Internet usage at TIP is strictly monitored at all times. However, if a class is in a computer lab, there are at least one or two students with sidebars of non-TIP related items, such as e-mail, MySpace, Facebook, celebrity sex tapes (long story), disturbing Krokodil images, and the like. However, this is masked most of the time with TIP related research for class.
Prohibited internet usage is usually attempted during evening study, when it is less likely to be caught because of only one instructor. Unless of course, said class/instructor has the special room with the magical computer that can see what every student is doing. That's how to kill fun fast...
Non-prohibited, 'anything on the web' usage can happen during trips to the library, offered for evening activity at UGA and during free time at ASU. During free time @ East, one can go to Brown Computer Lab or Lilly Library and use computers.
As of 2013, TIP policy has changed to allow laptops. It has yet to be determined what kind of effect this will have on the amount of time TIPsters spend on the internet.
Internet Access by Campus
I'm writing this based on my experiences at Davidson T1 2014, when I took Cryptography, Codebreaking, and the Mathematics of Spying. TIPsters did (do?) not have access to the Faculty/Staff Wi-Fi. As such, about 200 students with roughly 225-235 devices total were crashing between 9 nine fifteen Wi-Fi routers (not counting those outside of Belk Residence Hall). Some overheated, others simply shut down due to network traffic. This, of course, meant there were fewer routers to process TIPster traffic.
Across the term, I ran several speed tests on SpeedTest.net and found out that during Free Time, after evening RAG meetings, and just about any other time TIPsters were all in Belk dorm, the Internet speed slowed to around 20 kbps. (When we weren't in the building, things weren't that much better across campus.) For you tech-savvy TIPsters, you know that speed is less than v.92 dialup! For you non-tech-savvy TIPsters, know that just about the only thing you will be able to get done is to stream low-quality audio from something like an Internet radio station that doesn't require you to download cover art (i.e. Spotify, YouTube Red, Apple Music, etc.)
RCs, TAs, instructors, and the entire Admin staff were given credentials to the aforementioned Faculty/Staff network. This network seldom went down, despite the WAPs broadcasting different SSIDs simultaneously. Weird, I know. Anyway, TIPsters in need of checking their e-mail or social media will have to settle for crazy slow download speeds, as the staff will not give up their credentials.

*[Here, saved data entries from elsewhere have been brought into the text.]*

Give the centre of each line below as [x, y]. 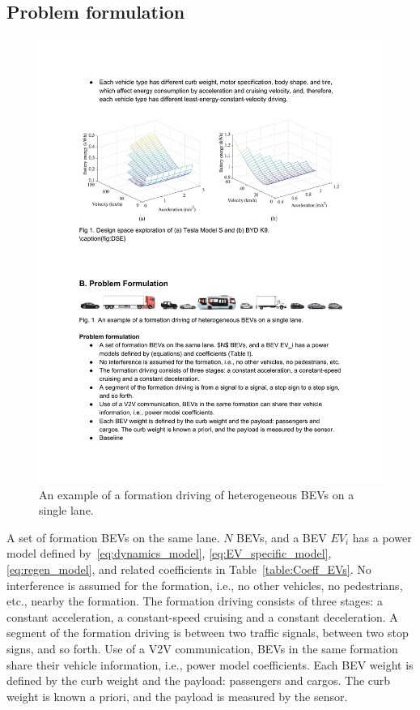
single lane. [66, 510]
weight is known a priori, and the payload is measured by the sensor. [177, 696]
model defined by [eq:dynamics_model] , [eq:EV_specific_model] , [169, 553]
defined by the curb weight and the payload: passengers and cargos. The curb [199, 680]
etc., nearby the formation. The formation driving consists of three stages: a [195, 601]
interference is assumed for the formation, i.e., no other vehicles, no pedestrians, [205, 585]
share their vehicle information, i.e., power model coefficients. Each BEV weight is [210, 664]
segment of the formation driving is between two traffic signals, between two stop [208, 633]
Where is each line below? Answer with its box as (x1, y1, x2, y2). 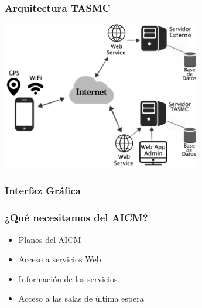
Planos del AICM (18, 233, 81, 245)
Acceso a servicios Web (18, 253, 101, 265)
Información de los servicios (18, 272, 118, 285)
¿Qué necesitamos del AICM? (5, 210, 148, 225)
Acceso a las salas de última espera (18, 292, 144, 304)
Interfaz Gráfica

I recall one classmate did get access to the Faculty/Staff network just to download a program for our Cryptography class, on the condition that he did no other browsing while connected, and he had to delete the network from his MacBook's memory.
First off, it's worth noting that Duke's Wi-Fi is powered (as I recall) by brand-new
802.11ac routers. If this has changed since 2015, please updated this.
The flagship TIP campuses have free visitor Wi-Fi that makes it pretty easy to use the Internet on your mobile device. Naturally, this unencrypted connection is fairly slow. If you enroll in a course that requires the use of a Duke NetID, as most STEM courses may require, you can access the student-only Wi-Fi, which boasts speeds of over 70 Mbps! (It's fast.)
As of 2019 (and presumably 2020), East has unrestricted free internet access, and cell phones, laptops, and similar devices are subject to no formal restrictions (at least no strictly enforced ones).
Though not available in the past, Free WiFi is available to not only all students, but also parents and other Georgia Tech Visitors. It is usually very reliable campus-wide, though it can reduce speed at any time. Should a student stay at the Georgia Tech Hotel before or after the term, they do not have to re-sign into the network due to the device remaining on the same network.
This section is a stub. Please help serve your fellow TIPsters by expanding it.
At Rollins the internet is free and unmonitored. The teacher network is the best and fastest.
According to this TIPWiki edit, published in late July 2015, Wi-Fi access is restricted to staff (much like Davidson), but evidently moderately easy to gain access to by means of the F12 key. For the sake of my fellow TIPsters, I do not promote risking your TIP experience and hacking the Wi-Fi. If you do, all the more power to ya.
Rice University has one of the stupidest internet networks of all time. The network would let you join through a seemingly normal popup. However eventually you realize if your phone goes off for 5 minutes your connection is cancelled. There were times when it took several attempts with varying combinations of forgetting the internet network, turning off the wi-fi, and restarting devices. However unlike some wifi networks the rice wifi network works at a very fast speed and it starts up instantly so that is worth all of the inconvenience.